There was a knock at the door, an
d CG peeked his head in. “I think I might have something if you both want to step back into the command room.”
Rockwell gave a Juan a look that said, To be continued, and then they both followed CG.
“What’ve you got?” Rockwell asked, folding his arms over his chest in the consummate image of authority.
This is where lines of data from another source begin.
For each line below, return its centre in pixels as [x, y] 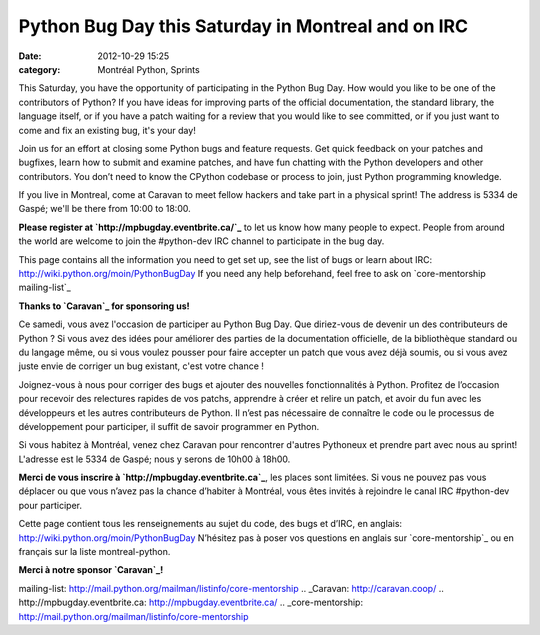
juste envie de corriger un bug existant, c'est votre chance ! [141, 366]
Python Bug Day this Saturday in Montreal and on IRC [243, 26]
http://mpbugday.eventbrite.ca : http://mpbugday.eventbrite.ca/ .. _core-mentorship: [191, 602]
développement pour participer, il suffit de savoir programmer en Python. [169, 426]
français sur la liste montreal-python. [94, 552]
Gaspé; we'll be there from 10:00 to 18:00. [104, 209]
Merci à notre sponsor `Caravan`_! [91, 570]
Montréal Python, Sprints [148, 69]
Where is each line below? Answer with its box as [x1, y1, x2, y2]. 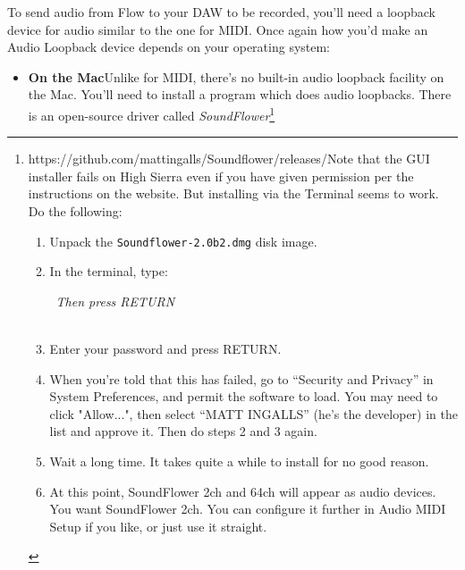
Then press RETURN [55, 291, 175, 310]
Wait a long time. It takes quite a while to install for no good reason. [49, 452, 429, 470]
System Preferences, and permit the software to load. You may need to [49, 387, 438, 406]
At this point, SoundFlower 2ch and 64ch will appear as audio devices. [49, 482, 436, 500]
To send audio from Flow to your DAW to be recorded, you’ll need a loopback [7, 3, 435, 21]
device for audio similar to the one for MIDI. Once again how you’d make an [7, 20, 428, 38]
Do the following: [28, 202, 123, 220]
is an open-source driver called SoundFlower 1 [28, 103, 275, 124]
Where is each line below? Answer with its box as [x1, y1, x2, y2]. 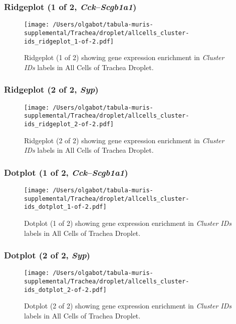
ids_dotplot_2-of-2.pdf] [24, 286, 107, 293]
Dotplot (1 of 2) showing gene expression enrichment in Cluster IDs [24, 217, 232, 228]
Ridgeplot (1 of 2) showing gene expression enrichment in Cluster [24, 52, 224, 63]
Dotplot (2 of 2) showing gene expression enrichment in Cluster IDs [24, 300, 232, 311]
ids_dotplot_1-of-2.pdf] [24, 203, 107, 211]
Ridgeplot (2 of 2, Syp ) [4, 83, 99, 96]
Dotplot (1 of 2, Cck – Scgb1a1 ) [4, 166, 128, 178]
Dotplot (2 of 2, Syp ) [4, 249, 90, 261]
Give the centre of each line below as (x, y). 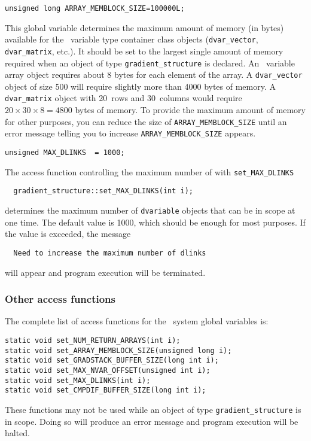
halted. (18, 433)
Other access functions (60, 299)
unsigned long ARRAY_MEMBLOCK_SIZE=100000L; (95, 8)
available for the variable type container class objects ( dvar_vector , (132, 39)
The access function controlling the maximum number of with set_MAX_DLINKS (150, 171)
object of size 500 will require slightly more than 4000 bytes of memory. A (141, 86)
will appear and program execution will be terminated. (105, 272)
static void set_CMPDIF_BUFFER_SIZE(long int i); (106, 390)
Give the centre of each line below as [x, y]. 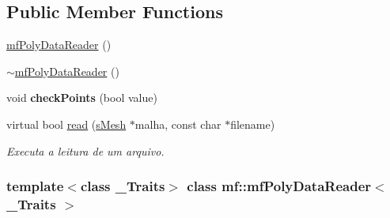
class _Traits [123, 186]
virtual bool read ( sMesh [66, 124]
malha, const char [178, 124]
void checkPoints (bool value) [82, 98]
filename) [253, 124]
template [35, 186]
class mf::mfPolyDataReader [279, 186]
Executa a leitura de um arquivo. [85, 150]
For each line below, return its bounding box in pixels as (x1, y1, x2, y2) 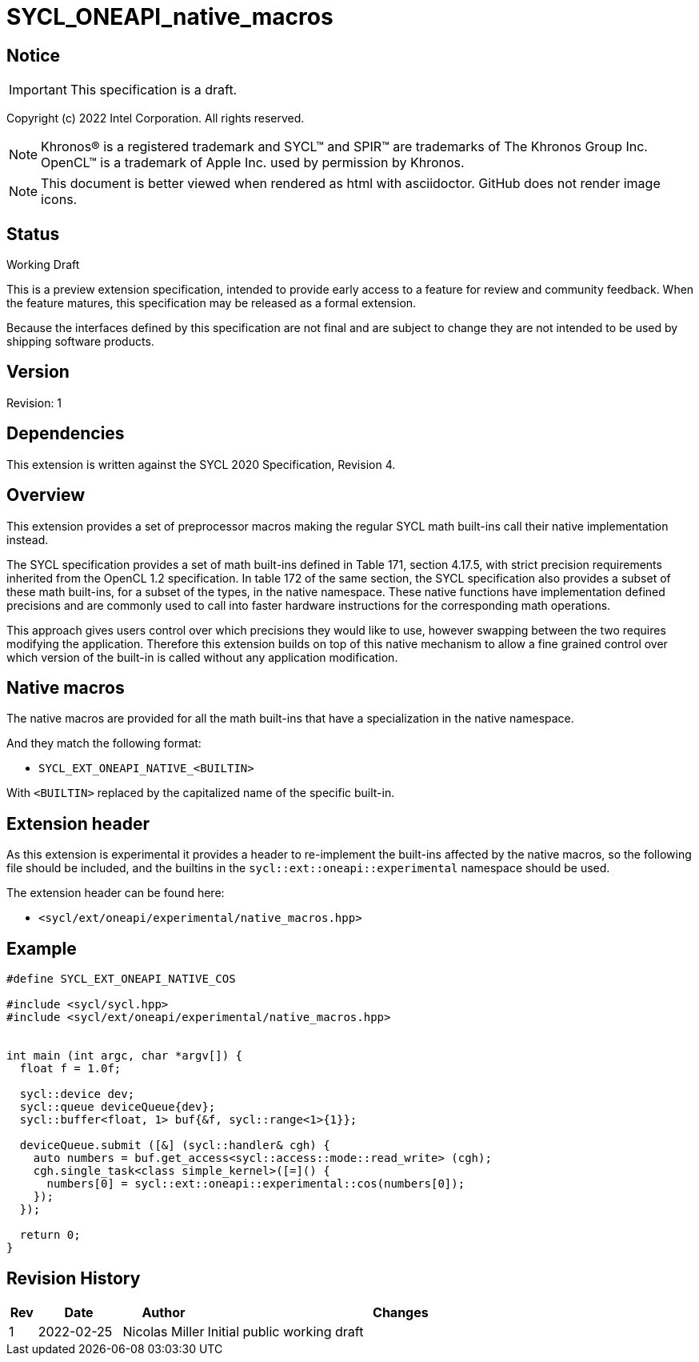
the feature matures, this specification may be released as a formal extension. (6, 296, 417, 310)
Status (6, 223, 60, 244)
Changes (373, 1304, 429, 1320)
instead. (6, 532, 49, 547)
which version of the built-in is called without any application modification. (6, 650, 398, 664)
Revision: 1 (6, 395, 62, 410)
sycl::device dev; (19, 1088, 135, 1101)
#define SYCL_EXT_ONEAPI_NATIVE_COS (6, 972, 236, 986)
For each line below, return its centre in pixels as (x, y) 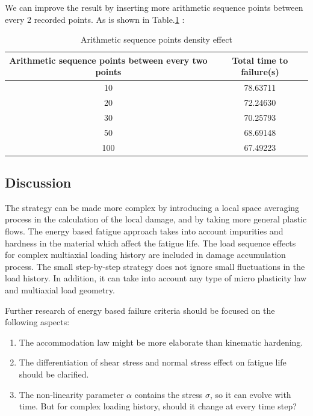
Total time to (260, 60)
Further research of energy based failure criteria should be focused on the (140, 310)
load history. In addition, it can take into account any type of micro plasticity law (156, 278)
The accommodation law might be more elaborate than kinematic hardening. (161, 342)
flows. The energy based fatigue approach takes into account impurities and (144, 231)
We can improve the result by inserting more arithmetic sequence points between (154, 7)
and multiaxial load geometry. (60, 290)
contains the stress (169, 394)
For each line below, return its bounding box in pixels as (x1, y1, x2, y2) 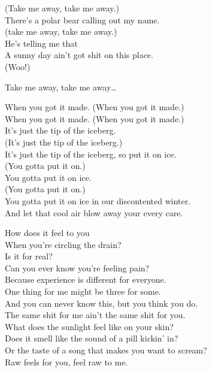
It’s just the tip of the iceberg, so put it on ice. (5, 147, 177, 160)
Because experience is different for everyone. (5, 273, 166, 286)
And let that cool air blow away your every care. (5, 206, 183, 219)
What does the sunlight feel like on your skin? (5, 320, 174, 332)
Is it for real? (5, 250, 53, 262)
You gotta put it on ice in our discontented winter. (5, 194, 191, 207)
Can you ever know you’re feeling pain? (5, 261, 150, 274)
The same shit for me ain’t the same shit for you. (5, 309, 186, 321)
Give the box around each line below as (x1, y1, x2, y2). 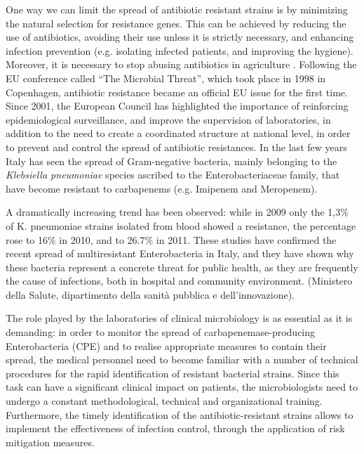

“As we guessed, the men at the back table were some pretty unsavory characters. Three of the men were top businessmen connected to wealthy families. Two of them were Colombian, and the third was Ecuadorian. All three families run legitimate businesses but are suspected of being linked to the cocaine trade. So, I got to thinking that maybe key people in drug trafficking are being targeted. I did some checking, and these three aren’t the first drug-related deaths in the past couple weeks.”
CG typed and brought some more images to the screen. “Here’s seven I found in Colombia. And here’s five from Ecuador.”
“They die in bomb blasts?” Sam asked.
“No.” CG flipped through the photos on the screen. “One was a car accident that might not have been a car accident. Another two were killed by guns in drive-bys. The men who seemed to have died from natural causes didn’t have any prior health conditions. There is one thing some of them have in common, though. Seems like some of them were hearing hissing sounds on the days leading up to their deaths. Weird, huh?”